Start of Given records

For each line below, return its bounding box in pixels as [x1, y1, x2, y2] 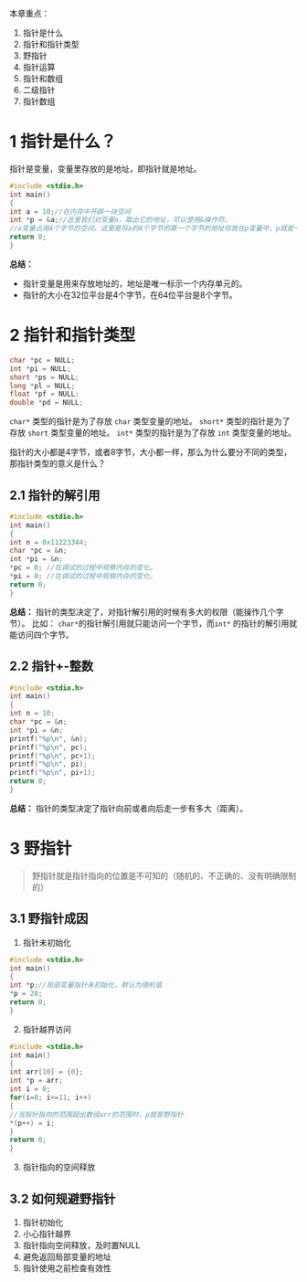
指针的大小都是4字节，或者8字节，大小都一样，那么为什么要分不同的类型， [9, 447, 292, 458]
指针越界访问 [22, 1023, 71, 1034]
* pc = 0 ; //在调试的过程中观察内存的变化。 [9, 563, 157, 573]
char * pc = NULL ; [9, 355, 76, 365]
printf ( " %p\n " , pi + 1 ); [9, 768, 96, 778]
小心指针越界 [22, 1228, 71, 1239]
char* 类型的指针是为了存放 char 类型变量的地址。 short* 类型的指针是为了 [9, 416, 291, 427]
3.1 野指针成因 [9, 911, 89, 927]

End of Given records

What to work on — Without carrying over any pictures, retype the records above exactly.

Task answer —
For each line below, return its bounding box in pixels as [x1, y1, x2, y2] 
指针的大小都是4字节，或者8字节，大小都一样，那么为什么要分不同的类型， [9, 447, 292, 458]
指针越界访问 [22, 1023, 71, 1034]
* pc = 0 ; //在调试的过程中观察内存的变化。 [9, 563, 157, 573]
char * pc = NULL ; [9, 355, 76, 365]
printf ( " %p\n " , pi + 1 ); [9, 768, 96, 778]
小心指针越界 [22, 1228, 71, 1239]
char* 类型的指针是为了存放 char 类型变量的地址。 short* 类型的指针是为了 [9, 416, 291, 427]
3.1 野指针成因 [9, 911, 89, 927]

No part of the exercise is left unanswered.